=== Extracted material ===

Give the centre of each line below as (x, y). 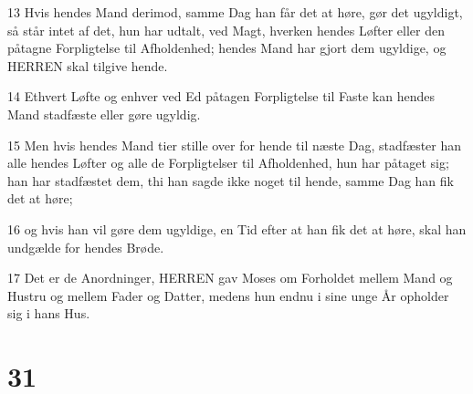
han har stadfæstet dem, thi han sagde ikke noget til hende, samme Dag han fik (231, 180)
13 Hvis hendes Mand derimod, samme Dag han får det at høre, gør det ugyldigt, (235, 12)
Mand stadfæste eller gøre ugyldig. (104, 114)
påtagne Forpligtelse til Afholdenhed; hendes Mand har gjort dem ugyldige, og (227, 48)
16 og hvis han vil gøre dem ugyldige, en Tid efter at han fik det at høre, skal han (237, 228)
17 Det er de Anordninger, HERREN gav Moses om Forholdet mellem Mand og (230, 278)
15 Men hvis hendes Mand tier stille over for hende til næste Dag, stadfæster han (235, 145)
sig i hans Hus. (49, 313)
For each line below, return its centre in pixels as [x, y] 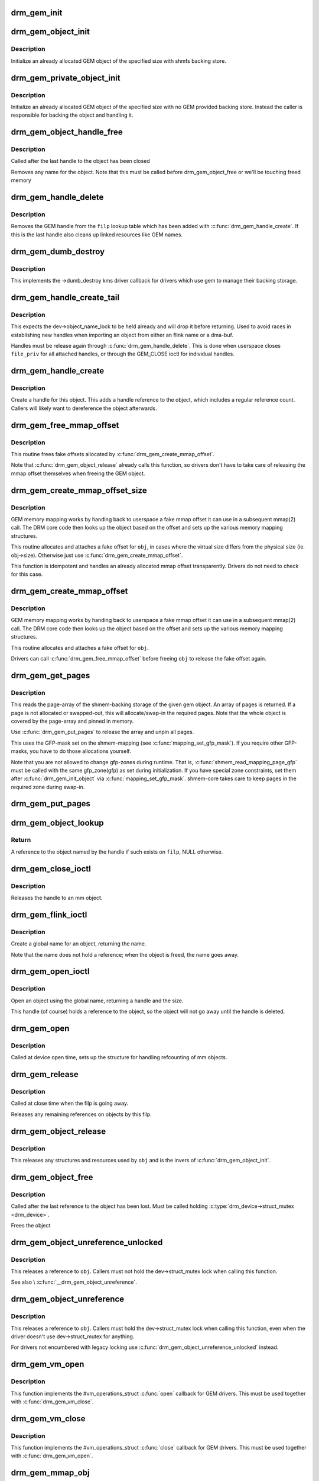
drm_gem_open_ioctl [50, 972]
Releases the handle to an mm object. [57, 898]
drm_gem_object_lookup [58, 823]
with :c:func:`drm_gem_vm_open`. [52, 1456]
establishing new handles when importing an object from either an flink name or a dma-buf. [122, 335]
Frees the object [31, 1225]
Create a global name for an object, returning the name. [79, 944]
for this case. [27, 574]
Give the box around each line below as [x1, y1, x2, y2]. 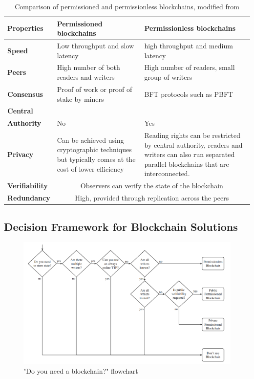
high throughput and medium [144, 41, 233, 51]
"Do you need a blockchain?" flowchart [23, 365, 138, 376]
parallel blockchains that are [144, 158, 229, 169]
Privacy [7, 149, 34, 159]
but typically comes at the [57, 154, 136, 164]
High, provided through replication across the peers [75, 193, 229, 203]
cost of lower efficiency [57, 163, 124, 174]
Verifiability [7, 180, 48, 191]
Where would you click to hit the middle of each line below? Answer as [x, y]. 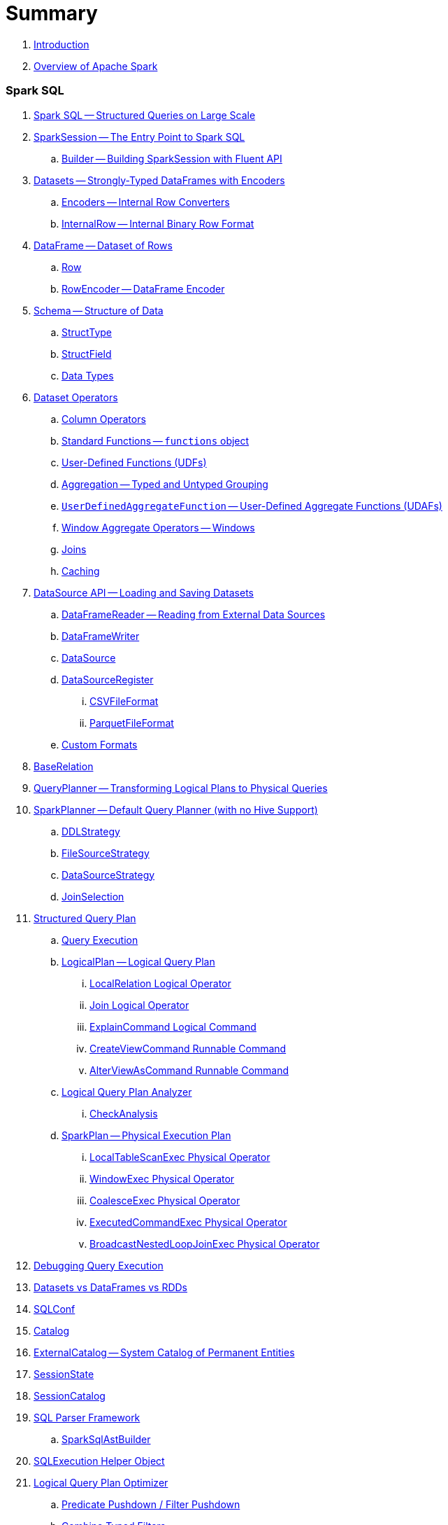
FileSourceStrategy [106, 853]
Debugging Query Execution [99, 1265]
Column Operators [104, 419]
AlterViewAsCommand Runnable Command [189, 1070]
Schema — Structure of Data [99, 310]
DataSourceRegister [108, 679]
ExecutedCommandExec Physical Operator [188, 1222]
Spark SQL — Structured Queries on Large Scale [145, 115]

===

Exercise details: Return each line of the data where the word "samme" appears.

Solution to the problem:
han har stadfæstet dem, thi han sagde ikke noget til hende, samme Dag han fik (231, 180)
13 Hvis hendes Mand derimod, samme Dag han får det at høre, gør det ugyldigt, (235, 12)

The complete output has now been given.